Red Rose Speedway is the second studio album by the British–American rock band Wings, although credited to "Paul McCartney and Wings". The album was released by Beatles-owned label Apple Records in April 1973, preceded by its lead single, the ballad "My Love". By including McCartney's name in the artist credit, the single and album broke with the tradition of Wings' previous records. The change was made in the belief that the public's unfamiliarity with the band had been responsible for the weak commercial performance of the group's 1971 debut album Wild Life.

Before recording the album, Wings recruited lead guitarist Henry McCullough and released their debut single, "Give Ireland Back to the Irish", which was banned by the BBC for its political message. Recording sessions for the album took place throughout 1972 at five recording studios in London. The group also recorded the non-album singles "Mary Had a Little Lamb", "Hi, Hi, Hi" and "Live and Let Die", the last of which was issued in June 1973. Originally planned as a double album, it was condensed into a single LP at the request of EMI. The company believed that the material was not of a sufficiently high standard and were mindful of the modest sales of Wild Life and Wings' first two singles. Members McCullough and Denny Laine later expressed disappointment in the choice of songs on the single album.

Red Rose Speedway peaked at number 5 on the UK Albums Chart and number 1 on the Billboard Top LPs & Tape chart in the US, while "My Love" topped the US Billboard Hot 100. Although a commercial success, the album was given a mixed response by music critics, with several reviewers considering the songs to be inconsequential and mediocre. Decades later, it continues to receive mixed reviews. The album was reissued in 1987 and 1993 with bonus tracks and remastered in 2018 as part of the Paul McCartney Archive Collection. The 2018 remaster includes the reconstructed double LP version of the album.

Background
In early 1972, McCartney decided to expand Wings to a five-piece band by adding another guitarist, Henry McCullough, and to begin touring with the group.

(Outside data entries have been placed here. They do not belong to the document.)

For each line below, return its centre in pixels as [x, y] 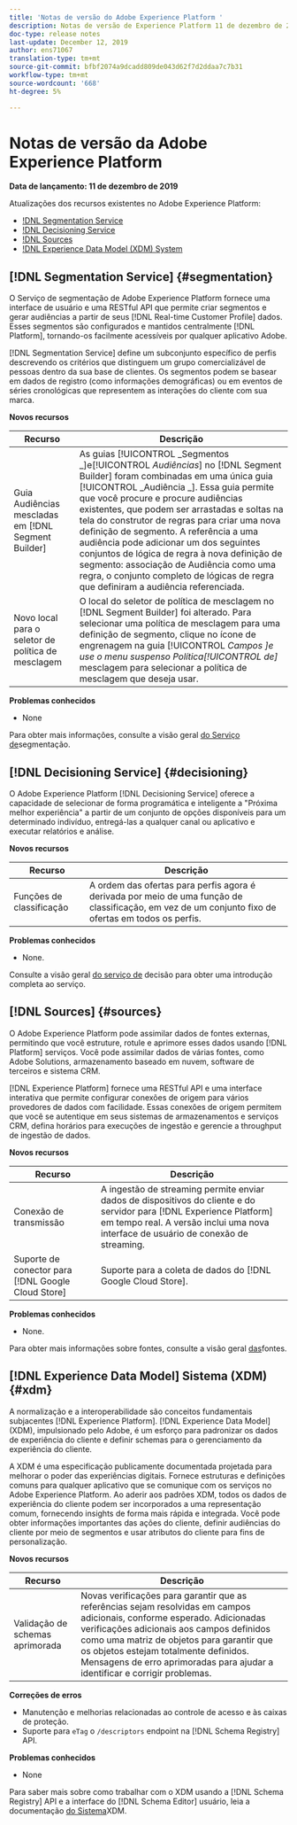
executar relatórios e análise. [62, 831]
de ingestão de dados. [50, 1135]
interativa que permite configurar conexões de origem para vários [129, 1097]
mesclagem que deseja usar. [139, 679]
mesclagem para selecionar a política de [163, 668]
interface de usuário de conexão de [175, 1233]
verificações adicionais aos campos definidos [176, 1628]
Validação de [41, 1623]
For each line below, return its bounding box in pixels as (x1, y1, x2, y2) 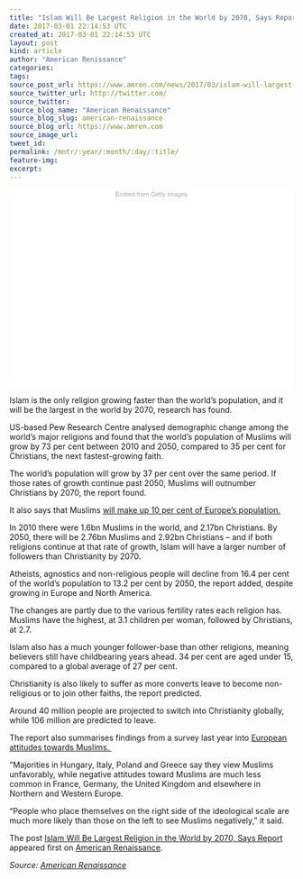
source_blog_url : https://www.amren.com (9, 123, 164, 132)
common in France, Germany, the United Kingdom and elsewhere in (9, 779, 262, 790)
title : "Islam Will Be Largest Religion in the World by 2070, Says (9, 13, 272, 23)
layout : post (9, 38, 59, 48)
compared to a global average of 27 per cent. (9, 661, 178, 672)
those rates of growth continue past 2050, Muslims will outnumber (9, 478, 257, 489)
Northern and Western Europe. (9, 788, 124, 799)
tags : (9, 72, 30, 81)
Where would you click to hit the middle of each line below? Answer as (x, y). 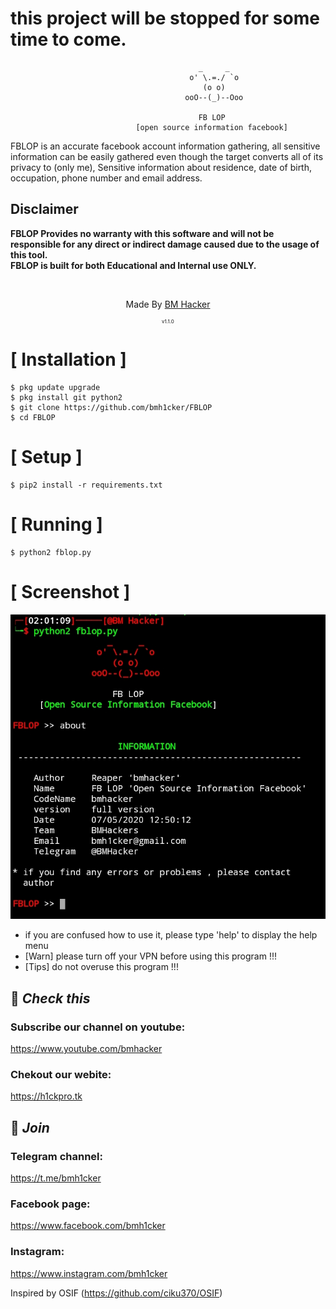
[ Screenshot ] (70, 591)
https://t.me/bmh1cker (56, 1178)
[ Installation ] (68, 359)
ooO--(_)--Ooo (214, 97)
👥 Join (30, 1127)
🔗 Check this (50, 998)
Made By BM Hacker (168, 304)
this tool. (29, 254)
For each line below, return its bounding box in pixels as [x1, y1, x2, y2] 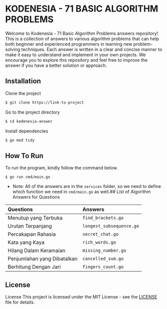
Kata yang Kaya [8, 239, 45, 246]
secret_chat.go [82, 232, 119, 237]
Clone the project [5, 90, 41, 96]
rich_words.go [82, 240, 116, 245]
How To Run [5, 151, 44, 160]
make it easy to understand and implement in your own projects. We [5, 51, 146, 58]
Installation [5, 77, 41, 85]
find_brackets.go [82, 215, 124, 221]
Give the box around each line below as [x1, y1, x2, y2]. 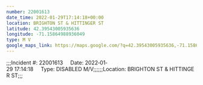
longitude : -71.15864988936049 [6, 31, 85, 37]
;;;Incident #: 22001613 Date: [6, 58, 84, 66]
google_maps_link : [6, 43, 53, 49]
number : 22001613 [6, 8, 50, 15]
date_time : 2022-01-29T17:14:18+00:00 [6, 14, 104, 20]
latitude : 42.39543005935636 [6, 25, 80, 32]
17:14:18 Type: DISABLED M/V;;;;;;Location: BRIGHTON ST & [14, 65, 169, 72]
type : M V [6, 37, 31, 43]
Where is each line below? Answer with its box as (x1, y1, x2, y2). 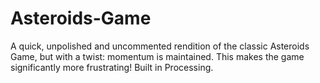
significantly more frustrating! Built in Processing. (10, 61, 214, 73)
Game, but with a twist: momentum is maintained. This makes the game (10, 50, 305, 62)
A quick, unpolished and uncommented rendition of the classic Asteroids (10, 40, 310, 52)
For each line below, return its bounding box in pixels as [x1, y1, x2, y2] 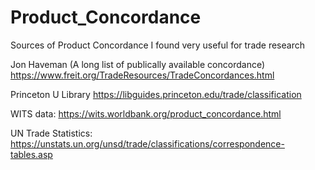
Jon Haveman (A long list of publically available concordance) [10, 58, 266, 70]
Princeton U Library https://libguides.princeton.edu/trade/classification [10, 88, 302, 100]
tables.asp [10, 148, 53, 160]
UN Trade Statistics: [10, 127, 93, 139]
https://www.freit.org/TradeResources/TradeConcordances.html [10, 69, 275, 81]
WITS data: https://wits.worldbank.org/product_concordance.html [10, 107, 282, 120]
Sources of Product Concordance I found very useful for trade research [10, 39, 305, 51]
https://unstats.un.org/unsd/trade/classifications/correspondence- [10, 137, 285, 150]
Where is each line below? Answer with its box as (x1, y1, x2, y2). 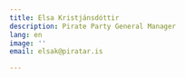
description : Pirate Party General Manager (9, 22, 177, 31)
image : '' (9, 38, 47, 48)
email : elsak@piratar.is (9, 47, 103, 56)
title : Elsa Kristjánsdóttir (9, 13, 120, 23)
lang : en (9, 30, 43, 39)
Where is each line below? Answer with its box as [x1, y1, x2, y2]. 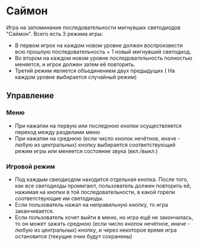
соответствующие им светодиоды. [14, 195, 104, 202]
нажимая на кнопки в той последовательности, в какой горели [14, 188, 175, 195]
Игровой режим [6, 162, 55, 170]
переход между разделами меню [14, 128, 100, 135]
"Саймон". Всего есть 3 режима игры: [6, 30, 103, 37]
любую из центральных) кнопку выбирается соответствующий [14, 141, 176, 148]
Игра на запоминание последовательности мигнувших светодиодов [6, 24, 181, 31]
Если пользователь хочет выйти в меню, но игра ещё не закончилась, [14, 213, 194, 221]
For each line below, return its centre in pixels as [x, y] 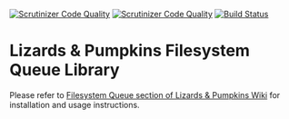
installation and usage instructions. [75, 104]
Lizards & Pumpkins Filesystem [130, 51]
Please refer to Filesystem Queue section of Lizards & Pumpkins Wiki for [145, 94]
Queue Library [65, 70]
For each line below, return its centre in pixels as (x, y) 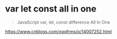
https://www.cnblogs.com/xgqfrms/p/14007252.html (58, 31)
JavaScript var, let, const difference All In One (64, 22)
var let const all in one (51, 9)
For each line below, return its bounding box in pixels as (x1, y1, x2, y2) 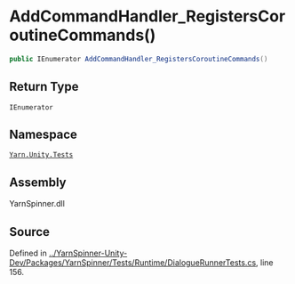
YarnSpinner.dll (9, 199, 65, 209)
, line (256, 257, 274, 268)
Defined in (9, 247, 47, 259)
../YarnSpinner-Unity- (48, 247, 128, 259)
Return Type (9, 79, 79, 94)
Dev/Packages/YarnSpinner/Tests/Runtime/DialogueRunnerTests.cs (9, 257, 257, 268)
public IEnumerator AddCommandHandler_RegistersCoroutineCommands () (9, 54, 268, 63)
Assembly (9, 174, 67, 190)
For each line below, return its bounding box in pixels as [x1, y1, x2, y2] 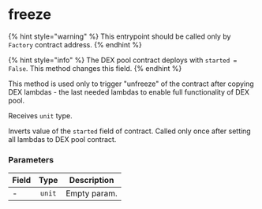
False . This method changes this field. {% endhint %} [8, 63, 182, 73]
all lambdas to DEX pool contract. [8, 134, 117, 144]
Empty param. [65, 188, 118, 199]
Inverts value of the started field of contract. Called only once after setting [8, 126, 251, 136]
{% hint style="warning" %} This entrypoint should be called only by [8, 32, 231, 41]
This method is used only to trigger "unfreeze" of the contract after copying [8, 79, 254, 88]
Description [69, 175, 114, 186]
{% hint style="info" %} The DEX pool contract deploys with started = [8, 55, 238, 65]
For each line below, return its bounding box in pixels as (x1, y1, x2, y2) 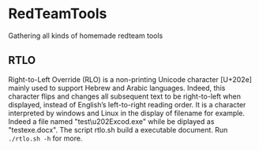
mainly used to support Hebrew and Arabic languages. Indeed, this (8, 83, 226, 92)
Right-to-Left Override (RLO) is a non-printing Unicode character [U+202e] (8, 74, 253, 84)
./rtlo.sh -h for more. (8, 133, 83, 143)
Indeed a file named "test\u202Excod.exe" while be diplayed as (8, 116, 215, 126)
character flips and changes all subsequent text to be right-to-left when (8, 92, 242, 101)
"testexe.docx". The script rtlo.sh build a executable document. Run (8, 125, 228, 134)
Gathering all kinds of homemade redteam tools (8, 31, 163, 40)
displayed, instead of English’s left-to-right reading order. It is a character (8, 99, 246, 109)
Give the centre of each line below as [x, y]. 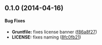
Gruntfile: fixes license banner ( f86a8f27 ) [54, 32]
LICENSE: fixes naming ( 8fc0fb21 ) [46, 37]
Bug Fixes [15, 21]
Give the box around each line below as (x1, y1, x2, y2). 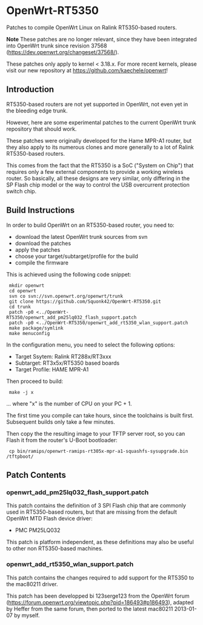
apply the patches (15, 246, 61, 253)
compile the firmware (15, 259, 68, 266)
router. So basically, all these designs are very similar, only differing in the (6, 174, 190, 182)
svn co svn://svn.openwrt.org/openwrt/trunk (8, 293, 123, 299)
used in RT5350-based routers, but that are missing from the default (6, 508, 178, 516)
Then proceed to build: (6, 378, 64, 385)
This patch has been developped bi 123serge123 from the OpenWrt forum (6, 592, 190, 599)
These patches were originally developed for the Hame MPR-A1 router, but (6, 137, 192, 144)
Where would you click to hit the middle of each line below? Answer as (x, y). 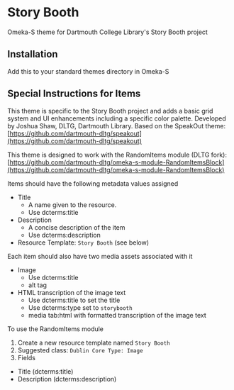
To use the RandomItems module (56, 329)
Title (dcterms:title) (45, 371)
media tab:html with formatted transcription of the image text (117, 315)
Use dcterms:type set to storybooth (80, 307)
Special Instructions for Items (74, 94)
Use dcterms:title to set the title (74, 300)
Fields (26, 357)
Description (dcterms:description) (67, 379)
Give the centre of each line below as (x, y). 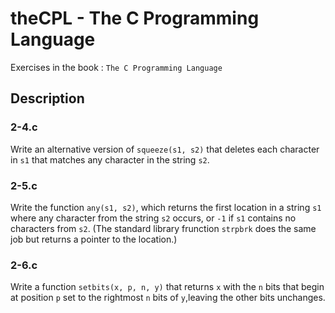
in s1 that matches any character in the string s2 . (110, 159)
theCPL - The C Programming (135, 18)
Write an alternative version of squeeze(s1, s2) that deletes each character (165, 149)
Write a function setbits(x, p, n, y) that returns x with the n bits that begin (167, 287)
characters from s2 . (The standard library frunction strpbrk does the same (163, 228)
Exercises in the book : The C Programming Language (116, 67)
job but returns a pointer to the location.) (94, 239)
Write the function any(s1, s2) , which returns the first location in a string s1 (166, 207)

The band briefly toured British universities in February. They played in small halls, often unannounced, to avoid the media scrutiny that came with performing at more established venues.

Despite not releasing an album in 1972, Wings issued three singles while preparing their follow-up to Wild Life: "Give Ireland Back to the Irish", which was banned by the BBC for its political sentiments; "Mary Had a Little Lamb", based on the nursery rhyme; and "Hi, Hi, Hi", which was banned by the BBC for drug references and sexually suggestive lyrics.

Recording
Recording for Red Rose Speedway began in March 1972. It was initially planned as a double album, and McCartney decided to include some unreleased songs that had originally been recorded during the Ram sessions in 1971, before the formation of Wings. Two of those songs, "Get on the Right Thing" and "Little Lamb Dragonfly", appeared on the final album. Sessions were held at Olympic Sound Studios in London, with Glyn Johns as producer. At the first session, McCartney asked Johns to think of him as "the bass player in the band" rather than as Paul McCartney, but then took offence when Johns duly treated him as an ordinary musician. Johns thought Wings were not a genuine band and not of the calibre of artist he usually worked with. Before long, according to author Howard Sounes, citing the producer's recollection, Johns was reading a newspaper in the control room at Olympic as the group smoked marijuana and jammed aimlessly in the studio. On 17 April, Johns told the press that he had quit working on the album due to a "disagreement" with McCartney and that "Now we have respect for each other."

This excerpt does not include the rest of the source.